Search the data below for "Nutrition"; list each line that holds it.

___ The records ___

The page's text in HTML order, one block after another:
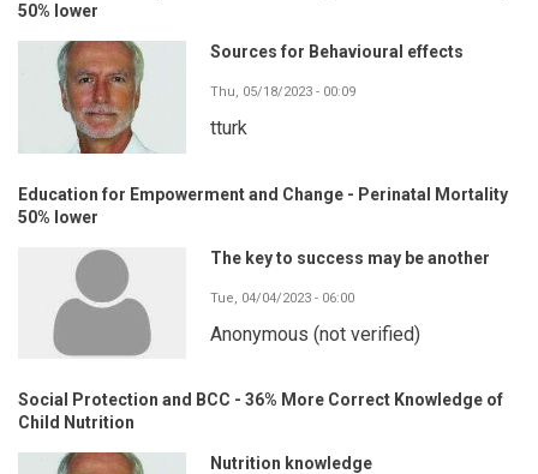
50% lower
Sources for Behavioural effects
Thu, 05/18/2023 - 00:09
tturk
Education for Empowerment and Change - Perinatal Mortality
50% lower
The key to success may be another
Tue, 04/04/2023 - 06:00
Anonymous (not verified)
Social Protection and BCC - 36% More Correct Knowledge of
Child Nutrition
Nutrition knowledge

___

> [Answer]
Child Nutrition
Nutrition knowledge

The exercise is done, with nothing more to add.